Asynchronous requests for dummies like me

OpenAQ API, which is a fantastic source of open data about air quality (see my blog post about ropenaq on rOpenSci’s blog), has a pagination system. If you want say all ozone measures for one country, the API will produce several pages of results containing 10,000 measurements each, and for each of these pages you’ll need to make a request.

In theory, you can either do all these requests one after the other (synchronous requests, yes synchronous) or all of them at once or at least in bunches, which corresponds to asynchronous requests. The crul package supports asynchronous requests while httr doesn’t. As you can imagine, sending several requests at once can increase speed!

Of course, you can’t send too many requests at once to an API, either because it’s not allowed anyway, or at least because it’s not a really nice thing to do: you might put an API in trouble by asking too many things in one go and you probably don’t want to break things. I asked OpenAQ’s co-founder Joe Flasher whether I could use asynchronous requests, thinking he might say no. That was funny because I actually thought the API was frailer than it is, Joe told me it was fine to do up to 10 requests at once, so I started doing that.

A big change for `ropenaq`

So I started removing all calls to httr functions by calls to crul, which wasn’t too hard really because crul has two vignettes, in particular one about asynchronous requests. I like the style of the vignettes, I could recognize the style from R for cats. Besides, Scott had asked for feedback and I assumed that asking many questions would just help him make the documentation fool-proof. Thanks for your patience Scott!

You can see the crul calls of ropenaq here. I have no ambition to write a step by step but basically what happens now in ropenaq is:

if the user provides a page argument, then I do a simple request for that page thanks to an crul::HttpRequest object. In the past as an user of ropenaq for any data wish you had to first had to make a query to get the count of measurements and then write a loop over all pages. Now you don’t, see the following point.
if the user doesn’t provide a page, then I retrieve the number of measurements for the query in total, then count the pages and prepare one query by page, which I group in bunches of 10 queries. Each bunch, which is a list, is then used to create an AsyncVaried object via crul::AsyncVaried$new(.list = async), and then I use methods of that object to retrieve the status and the content.

The only methods I needed to use where new to create objects, request to actually make the requests, status_code to retrieve the request status, get to extract the content of the request output when it had worked and parse to well parse the contents. Their names are quite well chosen. For figuring all of that out I read the vignettes, the documentation of the classes and as mentioned previously asked questions to Scott.
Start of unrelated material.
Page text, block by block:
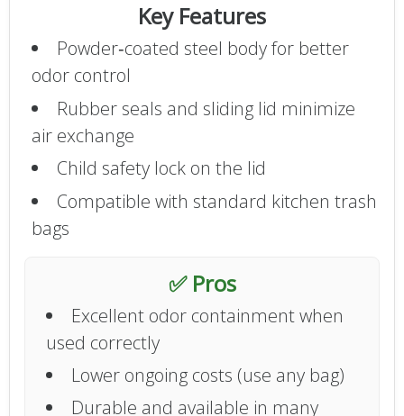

In particular at the beginning I wasn’t too sure how to make the 10 requests for different pages at once but as the async vignette of crul says,

“There are two interfaces to asynchronous requests in crul:

Simple async: any number of URLs, all treated with the same curl options, headers, etc., and only one HTTP method type at a time.
Varied request async: build any type of request and execute all asynchronously.”

and my case was the second one. I was also a bit puzzled as to how to pass my list of requests to the function creating the AsyncVaried object but it turned out you can just pass a list to the .list argument.

Now the CRAN version of ropenaq is a proud reverse dependency of crul (yes my packages have feelings), so if you do install.packages("ropenaq") you can take advantage of my hard work. In my talk I had the results of a small microbenchmark and long story short as you can imagine the total time needed to retrieve data is shorter when you use asynchronous requests.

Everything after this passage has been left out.